| ACTIVITY |
Pictures do not belong in the copy; print every entry exactly as it stands.

::: INFORMATION SHOWN

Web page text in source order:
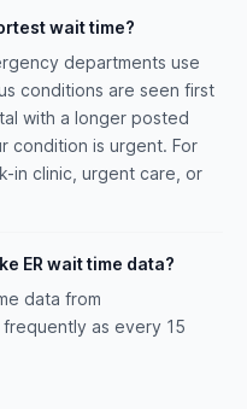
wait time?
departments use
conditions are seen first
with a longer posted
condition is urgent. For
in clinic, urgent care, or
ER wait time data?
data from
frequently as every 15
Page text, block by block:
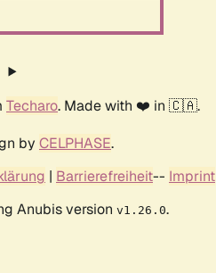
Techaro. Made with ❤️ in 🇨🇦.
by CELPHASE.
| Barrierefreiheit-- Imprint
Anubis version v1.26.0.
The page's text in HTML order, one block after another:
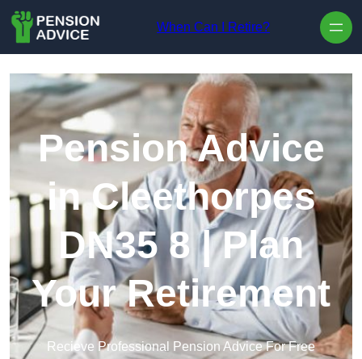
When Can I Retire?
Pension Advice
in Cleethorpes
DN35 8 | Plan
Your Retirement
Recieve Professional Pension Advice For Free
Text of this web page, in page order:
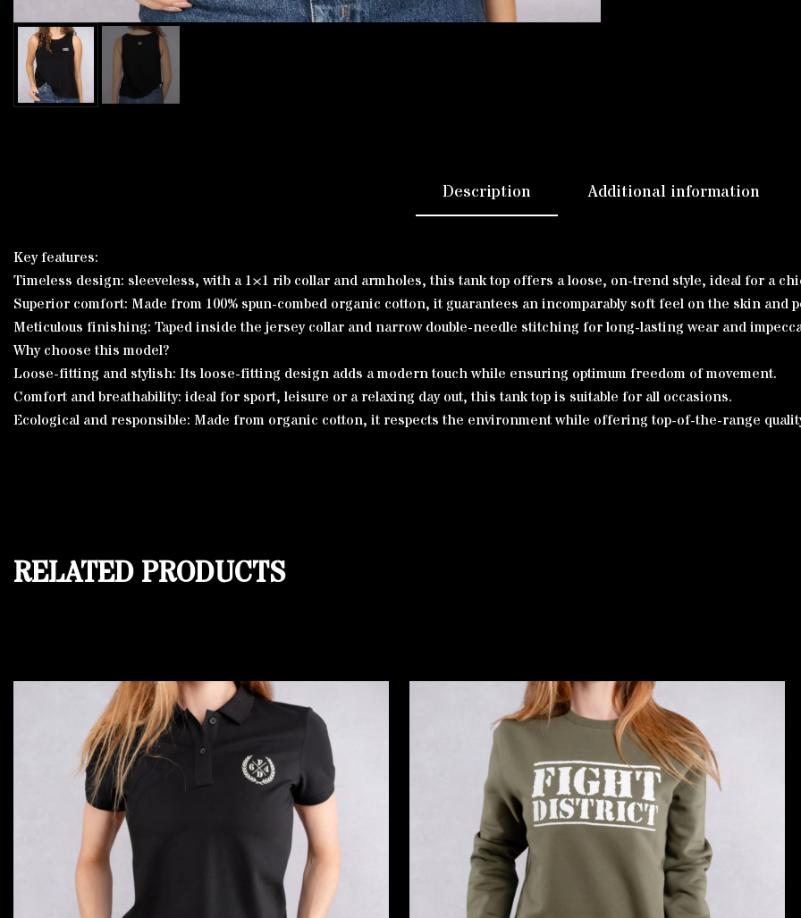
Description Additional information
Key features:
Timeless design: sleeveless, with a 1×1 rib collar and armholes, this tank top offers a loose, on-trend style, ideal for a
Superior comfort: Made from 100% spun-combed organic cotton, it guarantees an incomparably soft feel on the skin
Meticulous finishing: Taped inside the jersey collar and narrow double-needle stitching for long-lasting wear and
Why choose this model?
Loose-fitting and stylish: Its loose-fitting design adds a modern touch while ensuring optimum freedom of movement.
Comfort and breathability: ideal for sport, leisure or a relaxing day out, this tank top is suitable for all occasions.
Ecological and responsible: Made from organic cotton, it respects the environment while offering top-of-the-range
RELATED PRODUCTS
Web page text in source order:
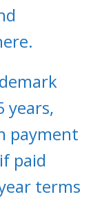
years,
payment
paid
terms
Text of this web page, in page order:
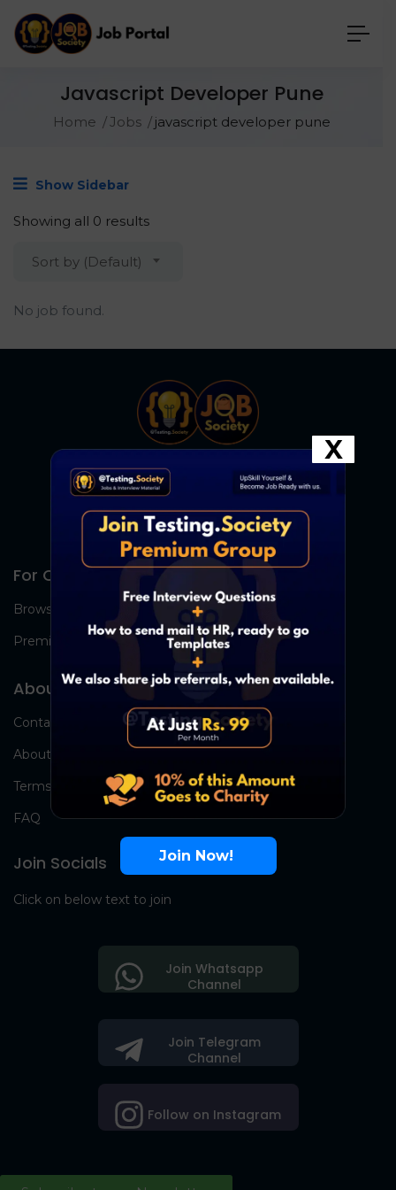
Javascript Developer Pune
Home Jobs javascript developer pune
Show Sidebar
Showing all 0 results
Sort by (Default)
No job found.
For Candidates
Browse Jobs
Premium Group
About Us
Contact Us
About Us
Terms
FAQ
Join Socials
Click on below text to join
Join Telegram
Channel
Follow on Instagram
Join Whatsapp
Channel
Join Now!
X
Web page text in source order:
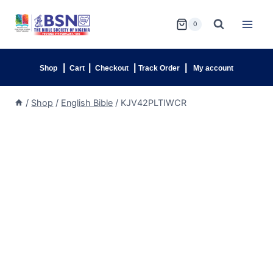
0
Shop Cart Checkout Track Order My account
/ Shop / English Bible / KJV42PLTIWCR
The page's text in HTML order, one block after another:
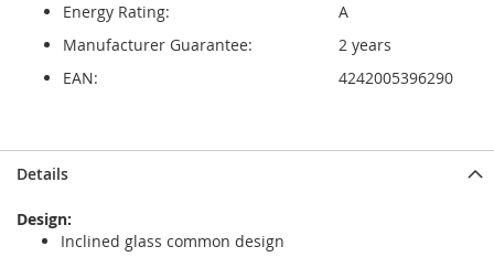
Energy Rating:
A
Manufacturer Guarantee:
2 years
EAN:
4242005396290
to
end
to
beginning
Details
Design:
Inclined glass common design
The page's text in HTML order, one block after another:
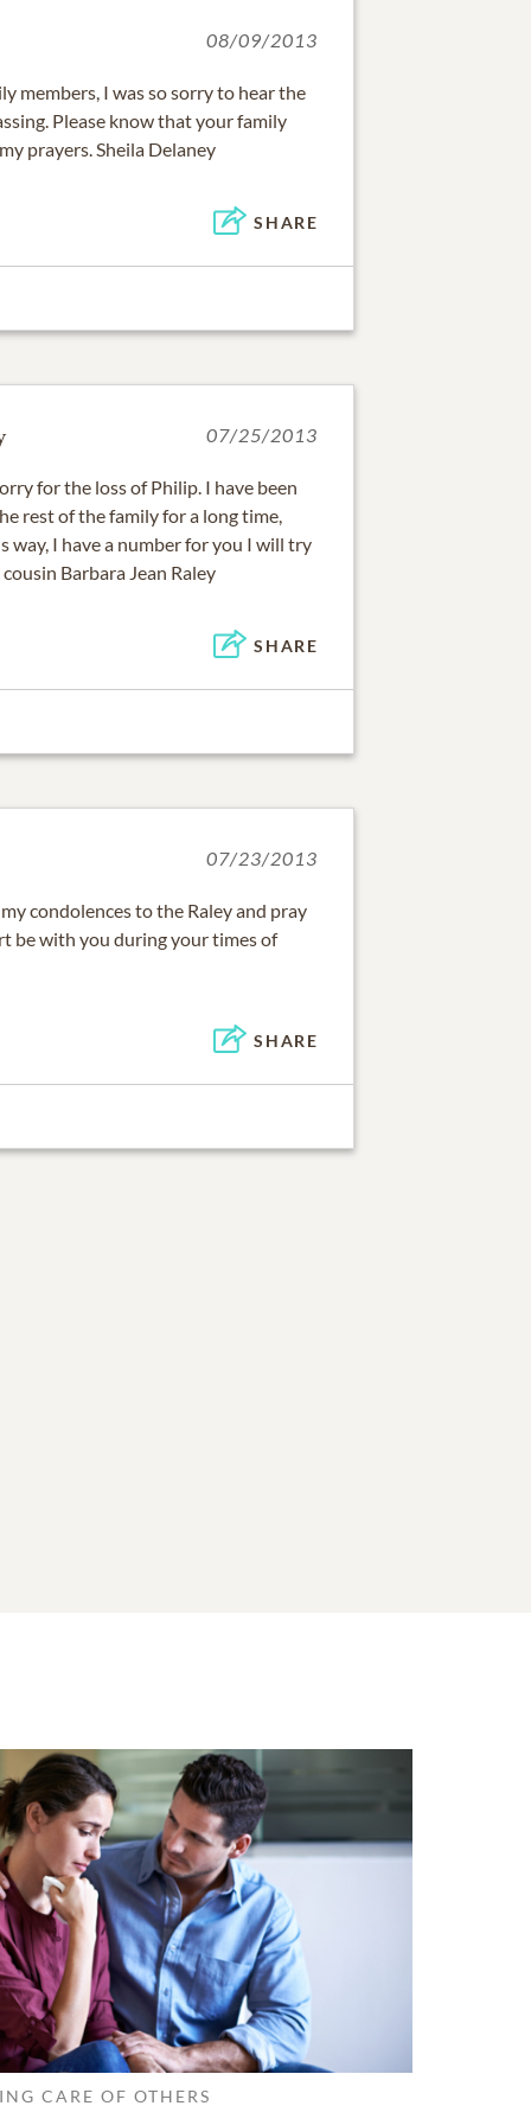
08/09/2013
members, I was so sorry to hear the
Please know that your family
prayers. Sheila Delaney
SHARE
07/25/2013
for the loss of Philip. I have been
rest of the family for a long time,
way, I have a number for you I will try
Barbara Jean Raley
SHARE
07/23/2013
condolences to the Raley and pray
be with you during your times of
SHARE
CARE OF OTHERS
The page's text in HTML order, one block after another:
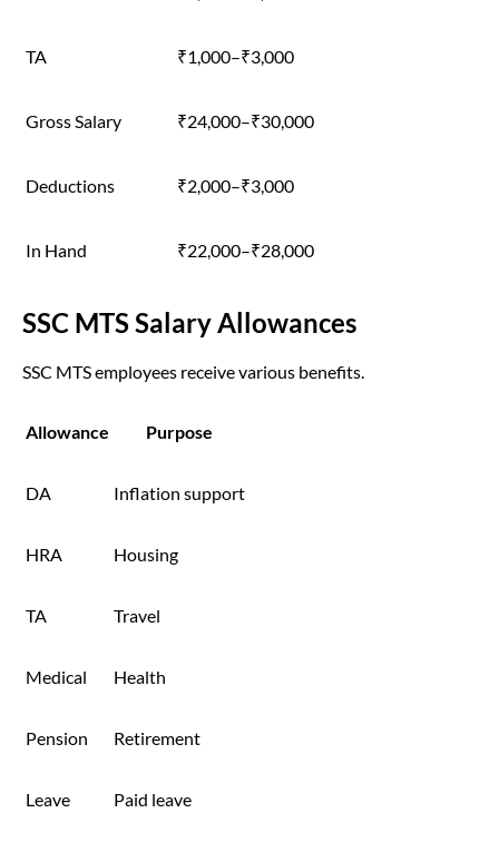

::::::

| RESULT BELOW |
Web page text in source order:
wait time?
departments use
conditions are seen first
with a longer posted
condition is urgent. For
in clinic, urgent care, or
ER wait time data?
data from
frequently as every 15
Page text, block by block:
Techaro. Made with ❤️ in 🇨🇦.
by CELPHASE.
| Barrierefreiheit-- Imprint
Anubis version v1.26.0.
The page's text in HTML order, one block after another:
When Can I Retire?
Pension Advice
in Cleethorpes
DN35 8 | Plan
Your Retirement
Recieve Professional Pension Advice For Free
Text of this web page, in page order:
Description Additional information
Key features:
Timeless design: sleeveless, with a 1×1 rib collar and armholes, this tank top offers a loose, on-trend style, ideal for a
Superior comfort: Made from 100% spun-combed organic cotton, it guarantees an incomparably soft feel on the skin
Meticulous finishing: Taped inside the jersey collar and narrow double-needle stitching for long-lasting wear and
Why choose this model?
Loose-fitting and stylish: Its loose-fitting design adds a modern touch while ensuring optimum freedom of movement.
Comfort and breathability: ideal for sport, leisure or a relaxing day out, this tank top is suitable for all occasions.
Ecological and responsible: Made from organic cotton, it respects the environment while offering top-of-the-range
RELATED PRODUCTS
Web page text in source order:
years,
payment
paid
terms
Text of this web page, in page order:
Javascript Developer Pune
Home Jobs javascript developer pune
Show Sidebar
Showing all 0 results
Sort by (Default)
No job found.
For Candidates
Browse Jobs
Premium Group
About Us
Contact Us
About Us
Terms
FAQ
Join Socials
Click on below text to join
Join Telegram
Channel
Follow on Instagram
Join Whatsapp
Channel
Join Now!
X
Web page text in source order:
0
Shop Cart Checkout Track Order My account
/ Shop / English Bible / KJV42PLTIWCR
The page's text in HTML order, one block after another:
Energy Rating:
A
Manufacturer Guarantee:
2 years
EAN:
4242005396290
to
end
to
beginning
Details
Design:
Inclined glass common design
The page's text in HTML order, one block after another:
08/09/2013
members, I was so sorry to hear the
Please know that your family
prayers. Sheila Delaney
SHARE
07/25/2013
for the loss of Philip. I have been
rest of the family for a long time,
way, I have a number for you I will try
Barbara Jean Raley
SHARE
07/23/2013
condolences to the Raley and pray
be with you during your times of
SHARE
CARE OF OTHERS
The page's text in HTML order, one block after another:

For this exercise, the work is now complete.